Это была Москва, Москва делала вид, что в ней каждую минуту что-то происходит, поощряла принимать участие в происходящем, быть кем-то, но напоминала, что это ты в ней кто-то, в ее жизни участвуешь. Ахматова называла ее «Москва-матушка» – с отзвуком когдатошнего петербургского высокомерия, не только, впрочем, не посягавшего на теперешнее положение вещей, но придававшего этому положению еще основательности чуть подобострастным напоминанием о себе. Хотя ленинградцы при всякой возможности подчеркивали свою несуетность, аристократизм и то, что живут «торжественно и трудно», они жили обыкновенно, разве что угрюмей и бездеятельней, чем в столице. «Чего вы хотите от этого города? – говорила Ахматова, когда сердилась на Ленинград. – Он кончился, когда перестал быть резиденцией правительства; теперь, как известно, это крупный населенный пункт». (Так, в частности, назывался Ленинград в военных сводках Информбюро.) Однако что-то отделяло ленинградцев в Москве от других и объединяло их – чуждых идее землячества, но ощущавших как бы принадлежность к недавно распущенному ордену не ордену, клубу не клубу, туманный устав и поименная иерархия которого продолжают передаваться через флюиды климата, зданий, лиц. Ленинградцы, видевшиеся с Ахматовой в Ленинграде, виделись с ней в Москве на этом дополнительном основании – ведь субординационная лестница, которая отделяла юного послушника от магистра, также и связывала их.
Среди заметок по поводу «Египетских ночей» Ахматова сделала такую запись: «Ведь мальчишки, альбомы, вопросы о новых произведениях – это и есть слава. (Это и больше ничего. Примечание для себя.)» Альбомы вышли из моды, вопросы ставились в юбилейные дни корреспондентами газет, а не как Чарскому – «первым встречным», и без «мальчишек» запись выглядела бы банальным примечанием к Пушкину. «Мальчишки» же, не в пушкинском употреблении этого слова: ребенок, декламирующий стихи, – а в ахматовском: молодежь, которая всегда ведает стихами, – придают ей характер дневниковый. Мальчишками она могла назвать за глаза, снисходительно-благодушным тоном старой дамы, семнадцатилетнего студента, прорвавшегося к ее больничной койке с вопросом, кто выше поэт, Мандельштам или Цветаева; и двадцатипятилетнего «главу семьи», зарабатывающего на хлеб, вино и китайский плащ «Дружба» более или менее тягостным времяпрепровождением в чертежном бюро или геологической экспедиции. К последним относились и мы четверо: Дмитрий Бобышев, Евгений Рейн, Иосиф Бродский, я.

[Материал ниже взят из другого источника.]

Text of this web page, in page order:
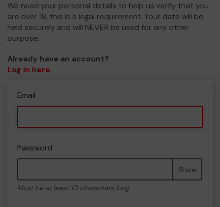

Бобышев и Рейн в 53-м году, то есть через несколько месяцев после смерти Сталина, не зная до того друг друга, поступили в Ленинградский технологический институт и оказались на одном факультете. Оба всерьез писали стихи, ощущали и сознавали себя поэтами, каждый день жизни рассматривали как день поэтической судьбы и будущее русской поэзии – как от них зависящее, ими определяемое. Тогда же в тот же институт поступил я, но сошелся с ними только через год. Еще года через три, когда мы уже прочно дружили и в представлении посторонних, а поэтому – вынужденно – и в своем собственном составляли литературную группу, к нам присоединился Бродский, он был немного моложе нас. Как все в молодости, мы читали друг другу стихи, встречаясь на переменах и когда пропускали лекции. В весенний солнечный вечер, когда я и Бобышев впервые заговорили друг с другом, мы прошли пешком по Загородному, Владимирскому, Литейному, через Неву, по Лесному, до моего дома недалеко от Ланской, беспрерывно читая стихи, и еще час топтались у ворот, дочитывая «Февраль» Багрицкого и на выбор из «Орды» и «Браги» Тихонова. В другой раз Бродский, узнав у моих домашних по телефону, что я стою в очереди за билетом в железнодорожных кассах, помещавшихся тогда в здании Думы, приехал туда и прокричал-пропел «Большую элегию Джону Донну», только что написанную: публика была в шоке.